If you’ve read my last few wrap-up posts, you may know life’s been a little hectic the last few months. If I’m honest, they’ve been pretty tough, I haven’t been in the happiest of places, and that all culminated in June.
All the Single Ladies
I pondered whether or not to include this in here, but it’s obviously a large part of what happened to me last month. After 2 wonderful years together, my partner and I have separated. It was a heart-breaking decision, and not for lack of love for each other, but because we simply didn’t seem to be on the same path for the future.
And so, I find myself single once more, and living alone, when I had quite smugly thought that I’d had my whole life mapped out for me. There have been ups and downs, good days and bad days, I have been sad, angry, miserable, okay, indifferent, guilty, happy, raging, tired and everything in between, but luckily I am fortunate enough to be surrounded by an incredibly loving and supportive family, and have some amazing friends who are always there for me. I have spent most of the last couple of weeks staying with my Dad and Stepmum, who have been incredible, and I’ve had copious amounts of cuddles with my little brother, and much love (and licks) from our very over-enthusiastic and affectionate chocolate lab; after all, I think there are few pains which cannot be eased by dogs and babies.

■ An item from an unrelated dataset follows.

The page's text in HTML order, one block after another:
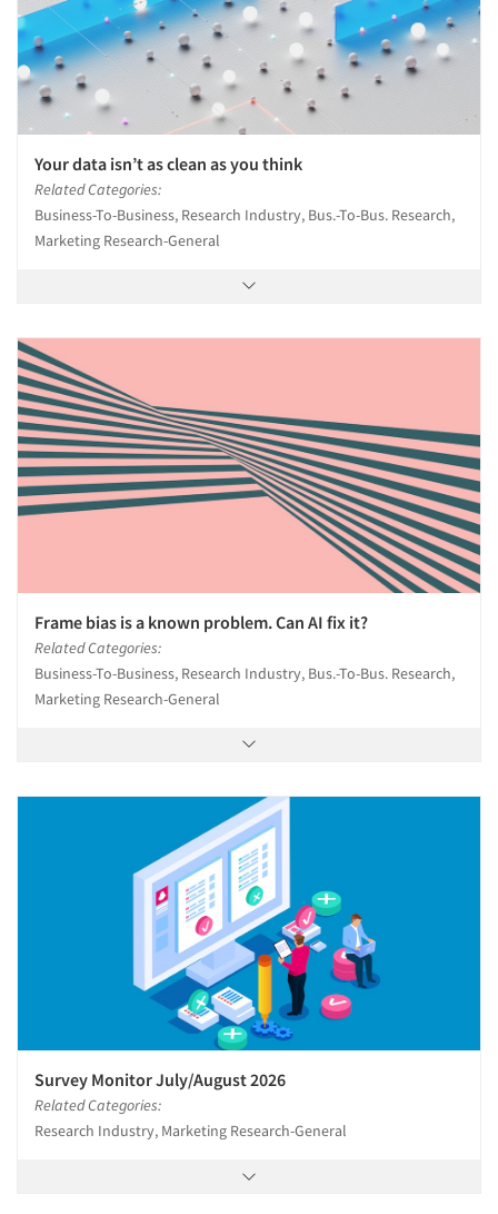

And do you know what? For the first time in my life, when everything seems to be falling apart around me, I am actually feeling pretty damn strong. I have had a fairly dark past at times, where something like this may have destroyed me, but while my heart has been broken, I have somehow broken new ground for me. For a start, it’s the first time I have had the strength to admit that, actually, I’m not doing so great, and I need a little help, rather than pretending I’m fine. And I now know that that is totally okay. So I went and stayed with my Dad for a bit. Did it make me feel me feel helpless or weak? Actually, it reminded me of how lucky and loved I am, and allowed me to heal and find strength in a safe environment.
I think I’ve just reached a giant point of FUCK IT. I actually feel more empowered than ever to go after the things I want in life and make them happen. I’m finally working on my book again, after having neglected it for several months. I’m meeting the friends I’ve been saying I must catch up with for months, but have never got round to. Yes, this last week I have had too much wine and not enough food, but mainly because I’ve been out with people who make me feel good and I’ve had fun, rather than isolating myself alone at home and doing this, as I may have done in the past.
So here’s to new beginnings, and to making your own dreams come true!
Here’s a few quotes that have helped me feeling motivated (there has been a LOT of “inspirational quotes” searching on Pinterest when I’ve needed a pick-me-up! By all means, if you are also inclined in the way of super cheesy affirmations, do feel free to check out my Pinterest board).
June in Books
Nursing a broken heart did mean that I decided to submerge myself in reading again, and managed to get through more than I had in the last few months. Overall, a damn good selection as well, Killing Monica didn’t really do it for me, but I loved everything else I read this month, so that’s great.
Books Releases to Get Excited About in July
The Quality of Silence – Jul 2nd
Some Kind of Wonderful – July 2nd
Summer Flings and Dancing Dreams – July 3rd
Fairytale Beginnings – July 10th
Secrets at Maple Syrup Farm – July 17th
The Little Flower Shop by the Sea – July 30th
Books I Plan to Read in July
Given my shit-ness at getting through the reading goals I’ve set my self lately, I’m just going to put the 3 from above which I’ve not yet read, and I also want to enjoy some of the lovely paperbacks I’ve bought myself recently for #paperbacksummer. We shall see!
July marks one year since I first started blogging, which is super exciting, so I’ve got lots of amazing giveaways to celebrate with you all!
What are you looking forward to this month?